Loading

ENTERTAINMENT

Mic Lays Off Most of Its Employees as Millennial-Focused News Startup Seeks Buyer

By Todd Spangler

LOS ANGELES (Variety.com) – Mic, a New York-based digital news startup aiming at millennials, has cut the majority of its staff and is reportedly in talks to sell the company’s assets.

A rep for confirmed the layoffs but declined to specify how many employees were pink-slipped. The company is in talks to sell to what remains of Mic to Bustle Digital Group, according to a source, confirming  a Recode report . Recode also first reported the Mic layoffs Thursday.

Mic last year had reported having about 165 employees.

Among the layoffs, Mic publisher Cory Haik, a former Washington Post exec who joined the company in 2016 to lead editorial, audience and platform teams, resigned her post Thursday. “Our business models are unsettled, and the macro forces at play are all going through their own states of unrest,” she wrote in a memo to Mic staffers.

Word that Mic was looking to sell itself surfaced in September, when the Wall Street Journal reported  Mic had considered a buyout bid from another media company.

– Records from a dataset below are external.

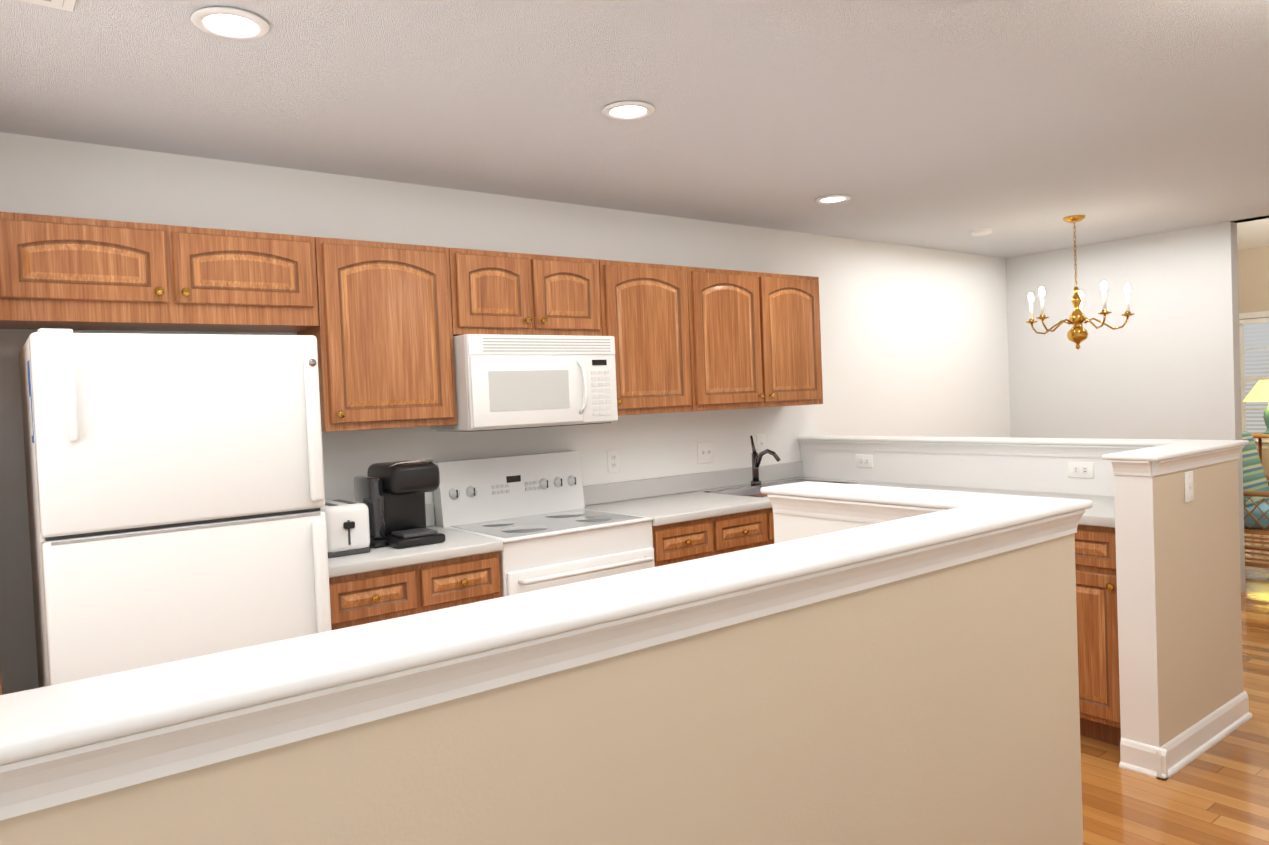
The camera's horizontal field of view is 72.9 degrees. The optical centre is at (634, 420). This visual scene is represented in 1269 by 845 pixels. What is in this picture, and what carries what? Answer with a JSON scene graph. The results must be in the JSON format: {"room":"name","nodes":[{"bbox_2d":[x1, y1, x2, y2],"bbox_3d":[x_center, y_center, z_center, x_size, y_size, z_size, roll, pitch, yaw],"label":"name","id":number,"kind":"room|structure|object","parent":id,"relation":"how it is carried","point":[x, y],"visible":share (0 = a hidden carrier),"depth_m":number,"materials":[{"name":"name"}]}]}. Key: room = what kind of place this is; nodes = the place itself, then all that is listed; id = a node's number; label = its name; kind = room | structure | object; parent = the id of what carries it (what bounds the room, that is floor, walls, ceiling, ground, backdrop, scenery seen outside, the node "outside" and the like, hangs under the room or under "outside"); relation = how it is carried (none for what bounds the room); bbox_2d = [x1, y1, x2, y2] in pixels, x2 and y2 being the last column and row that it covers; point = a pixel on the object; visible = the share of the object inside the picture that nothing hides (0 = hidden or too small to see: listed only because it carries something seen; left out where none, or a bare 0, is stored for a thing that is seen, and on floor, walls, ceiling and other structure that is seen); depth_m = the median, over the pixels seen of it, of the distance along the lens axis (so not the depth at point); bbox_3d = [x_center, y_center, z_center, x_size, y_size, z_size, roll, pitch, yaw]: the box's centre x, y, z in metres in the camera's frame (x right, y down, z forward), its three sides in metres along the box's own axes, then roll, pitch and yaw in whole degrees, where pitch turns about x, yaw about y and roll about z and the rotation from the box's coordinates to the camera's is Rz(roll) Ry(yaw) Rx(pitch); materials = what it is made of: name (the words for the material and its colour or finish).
{"room":"kitchen","nodes":[
{"label":"kitchen","id":0,"kind":"room"},
{"bbox_2d":[0,132,1010,694],"bbox_3d":[0.113,0.108,4.739,7.470,2.460,0.120,-4,2,-37],"label":"wall","id":1,"kind":"structure","parent":0,"point":[914,340],"depth_m":4.39,"materials":[{"name":"white paint"}]},
{"bbox_2d":[0,212,179,330],"bbox_3d":[-1.890,-0.493,2.926,0.500,0.340,0.318,-4,2,-37],"label":"upper cabinet","id":2,"kind":"object","parent":1,"relation":"attached to","point":[57,272],"depth_m":2.82,"materials":[{"name":"brown wood"}]},
{"bbox_2d":[172,225,327,334],"bbox_3d":[-1.494,-0.517,3.230,0.500,0.340,0.318,-4,2,-37],"label":"upper cabinet","id":3,"kind":"object","parent":1,"relation":"attached to","point":[227,280],"depth_m":3.12,"materials":[{"name":"brown wood"}]},
{"bbox_2d":[300,237,459,431],"bbox_3d":[-1.067,-0.341,3.557,0.550,0.745,0.318,-4,2,-37],"label":"upper cabinet","id":4,"kind":"object","parent":1,"relation":"attached to","point":[384,323],"depth_m":3.42,"materials":[{"name":"brown wood"}]},
{"bbox_2d":[456,248,607,335],"bbox_3d":[-0.550,-0.563,3.955,0.768,0.365,0.318,-4,2,-37],"label":"upper cabinet","id":5,"kind":"object","parent":1,"relation":"attached to","point":[501,293],"depth_m":3.84,"materials":[{"name":"brown wood"}]},
{"bbox_2d":[430,334,617,431],"bbox_3d":[-0.490,-0.171,3.907,0.756,0.404,0.452,-4,2,-37],"label":"microwave","id":6,"kind":"object","parent":5,"relation":"attached to","point":[503,382],"visible":1,"depth_m":3.71,"materials":[{"name":"white"}]},
{"bbox_2d":[607,450,619,472],"bbox_3d":[-0.110,0.214,4.487,0.075,0.118,0.008,-4,2,-37],"label":"outlet","id":7,"kind":"object","parent":1,"relation":"attached to","point":[613,461],"visible":1,"depth_m":4.48,"materials":[{"name":"white plastic"}]},
{"bbox_2d":[604,260,699,415],"bbox_3d":[-0.017,-0.405,4.363,0.552,0.745,0.318,-4,2,-37],"label":"upper cabinet","id":8,"kind":"object","parent":1,"relation":"attached to","point":[652,307],"depth_m":4.25,"materials":[{"name":"brown wood"}]},
{"bbox_2d":[697,441,713,463],"bbox_3d":[0.409,0.183,4.878,0.125,0.122,0.019,-4,2,-37],"label":"switch plate","id":9,"kind":"object","parent":1,"relation":"attached to","point":[705,452],"visible":1,"depth_m":4.88,"materials":[{"name":"white plastic"}]},
{"bbox_2d":[692,267,822,410],"bbox_3d":[0.606,-0.443,4.841,1.021,0.745,0.318,-4,2,-37],"label":"upper cabinet","id":10,"kind":"object","parent":1,"relation":"attached to","point":[758,334],"depth_m":4.69,"materials":[{"name":"brown wood"}]},
{"bbox_2d":[756,434,765,453],"bbox_3d":[0.765,0.141,5.151,0.075,0.118,0.019,-4,2,-37],"label":"switch plate","id":11,"kind":"object","parent":1,"relation":"attached to","point":[761,442],"visible":0.83,"depth_m":5.15,"materials":[{"name":"white plastic"}]},
{"bbox_2d":[0,493,1092,844],"bbox_3d":[-0.376,0.865,1.024,3.602,1.180,0.192,-4,2,-37],"label":"wall","id":12,"kind":"structure","parent":0,"point":[836,663],"depth_m":1.26,"materials":[{"name":"beige paint"}]},
{"bbox_2d":[0,0,1268,257],"bbox_3d":[0.547,-1.116,1.815,10.220,0.100,6.700,-4,2,-37],"label":"ceiling","id":13,"kind":"structure","parent":0,"point":[1022,126],"depth_m":2.89,"materials":[{"name":"white paint"}]},
{"bbox_2d":[17,0,76,11],"bbox_3d":[-1.375,-0.978,1.864,0.290,0.016,0.290,-4,2,-37],"label":"ceiling vent","id":14,"kind":"object","parent":13,"relation":"in","point":[68,5],"visible":0.95,"depth_m":2.01,"materials":[{"name":"white"}]},
{"bbox_2d":[190,6,269,39],"bbox_3d":[-1.021,-1.004,2.174,0.184,0.012,0.184,-4,2,-37],"label":"recessed light","id":15,"kind":"object","parent":13,"relation":"in","point":[229,23],"visible":0.98,"depth_m":2.17,"materials":[{"name":"white"}]},
{"bbox_2d":[602,101,654,119],"bbox_3d":[-0.021,-1.065,2.954,0.184,0.012,0.184,-4,2,-37],"label":"recessed light","id":16,"kind":"object","parent":13,"relation":"in","point":[627,110],"visible":1,"depth_m":2.95,"materials":[{"name":"white"}]},
{"bbox_2d":[815,194,850,203],"bbox_3d":[1.030,-1.148,4.455,0.184,0.012,0.184,-4,2,-37],"label":"recessed light","id":17,"kind":"object","parent":13,"relation":"in","point":[835,198],"visible":0.98,"depth_m":4.45,"materials":[{"name":"white"}]},
{"bbox_2d":[971,228,991,235],"bbox_3d":[2.243,-1.215,5.550,0.128,0.035,0.128,-4,2,-37],"label":"smoke detector","id":18,"kind":"object","parent":13,"relation":"attached to","point":[980,231],"visible":1,"depth_m":5.51,"materials":[{"name":"white plastic"}]},
{"bbox_2d":[1026,215,1133,348],"bbox_3d":[2.688,-0.838,5.275,0.608,0.810,0.586,-4,2,-37],"label":"chandelier","id":19,"kind":"object","parent":13,"relation":"hanging from","point":[1077,333],"visible":1,"depth_m":5.22,"materials":[{"name":"gold metal"}]},
{"bbox_2d":[760,481,975,528],"bbox_3d":[0.688,0.785,2.409,0.222,1.180,0.674,-4,2,-37],"label":"wall","id":20,"kind":"structure","parent":0,"point":[797,503],"depth_m":2.42,"materials":[{"name":"beige paint"}]},
{"bbox_2d":[1005,216,1267,592],"bbox_3d":[4.545,-1.176,4.883,0.147,4.650,6.700,-4,2,-37],"label":"wall","id":21,"kind":"structure","parent":0,"point":[1163,362],"depth_m":6.12,"materials":[{"name":"white paint"}]},
{"bbox_2d":[1080,533,1268,844],"bbox_3d":[3.022,1.276,3.699,16.200,0.060,6.700,-4,2,-37],"label":"floor","id":22,"kind":"structure","parent":0,"point":[1217,793],"depth_m":3.07,"materials":[{"name":"brown wood"}]},
{"bbox_2d":[0,672,1,694],"bbox_3d":[-2.244,0.431,2.447,0.665,2.130,0.636,-4,2,-37],"label":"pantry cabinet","id":23,"kind":"object","parent":22,"relation":"on","point":[0,685],"depth_m":2.44,"materials":[{"name":"brown wood"}]},
{"bbox_2d":[19,328,331,687],"bbox_3d":[-1.506,0.594,2.840,0.762,1.722,0.796,-4,2,-37],"label":"fridge","id":24,"kind":"object","parent":22,"relation":"on","point":[175,493],"visible":0.73,"depth_m":2.52,"materials":[{"name":"white metal"}]},
{"bbox_2d":[432,451,654,596],"bbox_3d":[-0.373,0.775,3.831,0.760,1.215,0.691,-4,2,-37],"label":"stove","id":25,"kind":"object","parent":22,"relation":"on","point":[540,520],"visible":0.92,"depth_m":3.82,"materials":[{"name":"white metal"}]},
{"bbox_2d":[328,435,1120,745],"bbox_3d":[0.459,0.745,3.558,3.169,1.221,2.160,-4,2,-37],"label":"base cabinets","id":26,"kind":"object","parent":22,"relation":"on","point":[702,514],"depth_m":3.42,"materials":[{"name":"brown wood"}]},
{"bbox_2d":[320,499,369,557],"bbox_3d":[-1.129,0.404,3.257,0.170,0.186,0.295,-4,2,-37],"label":"toaster","id":27,"kind":"object","parent":26,"relation":"on","point":[347,527],"visible":0.75,"depth_m":3.15,"materials":[{"name":"white plastic"}]},
{"bbox_2d":[354,459,445,548],"bbox_3d":[-0.940,0.320,3.406,0.260,0.333,0.310,-4,2,-37],"label":"coffee maker","id":28,"kind":"object","parent":26,"relation":"on","point":[391,495],"visible":0.96,"depth_m":3.33,"materials":[{"name":"black plastic"}]},
{"bbox_2d":[797,435,1251,780],"bbox_3d":[1.553,0.701,4.292,0.918,1.180,2.332,-4,2,-37],"label":"half wall","id":29,"kind":"structure","parent":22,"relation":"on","point":[1184,701],"depth_m":3.39,"materials":[{"name":"beige paint"}]},
{"bbox_2d":[856,454,872,467],"bbox_3d":[1.333,0.237,4.981,0.008,0.075,0.118,-4,2,-37],"label":"outlet plate","id":30,"kind":"object","parent":29,"relation":"attached to","point":[864,461],"visible":1,"depth_m":4.98,"materials":[{"name":"white"}]},
{"bbox_2d":[1068,461,1093,477],"bbox_3d":[2.082,0.231,4.005,0.008,0.075,0.118,-4,2,-37],"label":"outlet plate","id":31,"kind":"object","parent":29,"relation":"attached to","point":[1080,469],"visible":1,"depth_m":4.00,"materials":[{"name":"white"}]},
{"bbox_2d":[1184,471,1193,502],"bbox_3d":[2.146,0.256,3.311,0.075,0.118,0.019,-4,2,-37],"label":"light switch","id":32,"kind":"object","parent":29,"relation":"attached to","point":[1189,486],"visible":1,"depth_m":3.31,"materials":[{"name":"white plastic"}]},
{"bbox_2d":[1242,431,1268,568],"bbox_3d":[4.610,0.603,6.098,0.720,1.025,0.843,-4,2,-37],"label":"rattan chair","id":33,"kind":"object","parent":22,"relation":"on","point":[1256,498],"visible":0.31,"depth_m":6.06,"materials":[{"name":"brown"}]},
{"bbox_2d":[1251,433,1268,479],"bbox_3d":[7.328,0.532,9.868,0.600,0.749,0.600,-4,2,-37],"label":"side table","id":34,"kind":"object","parent":22,"relation":"on","point":[1259,436],"visible":0.21,"depth_m":10.02,"materials":[{"name":"brown wood"}]},
{"bbox_2d":[1243,380,1268,433],"bbox_3d":[7.299,-0.154,9.851,0.520,0.620,0.520,-4,2,-37],"label":"table lamp","id":35,"kind":"object","parent":34,"relation":"on","point":[1259,392],"visible":1,"depth_m":9.81,"materials":[{"name":"teal"}]},
{"bbox_2d":[1237,218,1268,249],"bbox_3d":[6.880,-2.796,6.684,5.900,1.700,6.700,-4,2,-37],"label":"ceiling","id":36,"kind":"structure","parent":0,"point":[1252,234],"depth_m":10.14,"materials":[{"name":"white paint"}]},
{"bbox_2d":[1238,246,1268,480],"bbox_3d":[9.252,-0.689,8.491,0.147,3.100,6.700,-4,2,-37],"label":"wall","id":37,"kind":"structure","parent":0,"point":[1253,275],"depth_m":10.51,"materials":[{"name":"beige paint"}]},
{"bbox_2d":[1239,311,1268,448],"bbox_3d":[7.779,-0.490,10.366,0.120,1.680,1.020,-4,2,-37],"label":"living room window","id":38,"kind":"structure","parent":37,"relation":"in","point":[1256,317],"depth_m":10.62,"materials":[{"name":"white"}]},
{"bbox_2d":[1244,322,1268,432],"bbox_3d":[8.911,-0.210,9.109,0.014,2.140,4.200,-4,2,-37],"label":"window blind","id":39,"kind":"object","parent":37,"relation":"attached to","point":[1256,335],"depth_m":10.65,"materials":[{"name":"grey plastic"}]}
]}

A rep for Bustle Digital Group did not respond to a request for comment about Mic. Bustle, whose sites include Bustle, Romper, Elite Daily, and the Zoe Report, is headed by founder/CEO Bryan Goldberg. He was the  winning bidder for the remaining assets of Gawker Media in July  and recently hired Amanda Hale as the new publisher of Gawker , with plans to relaunch it in 2019.

Mic raised around $60 million in funding total, including a $21 million round last year that included an investment from WarnerMedia Investments (formerly Time Warner Investments). Other backers include Lightspeed Venture Partners, WPP, Kyu Collective, Axel Springer, Advancit Capital and Lerer Hippeau Ventures.

Mic was founded in 2011 by CEO Chris Altchek and editor-at-large Jake Horowitz, originally called PolicyMic. The company defines its mission as “to reveal and amplify stories that reshape the world,” for a young audience that “crave[s] journalism to give meaning to the world at a moment of great transformation.”

This past July, Mic launched “Mic Dispatch,” a twice-weekly newsmagazine show profiling “the underrepresented, the problem-solvers and the provocateurs.” That was part of the news programming Facebook funded to show it was commitment to promoting journalism  on its platform. Facebook recently decided to not renew Mic Dispatch, adding to Mic’s financial woes. Mic had received about $2 million in funding from Facebook for the six-month run of the show, according to a source familiar with the deal.

The company has been part of a cluster of digital-media players in New York catering to news-minded millennials like Vice Media, BuzzFeed and Refinery29 — each of which have also faced economic headwinds.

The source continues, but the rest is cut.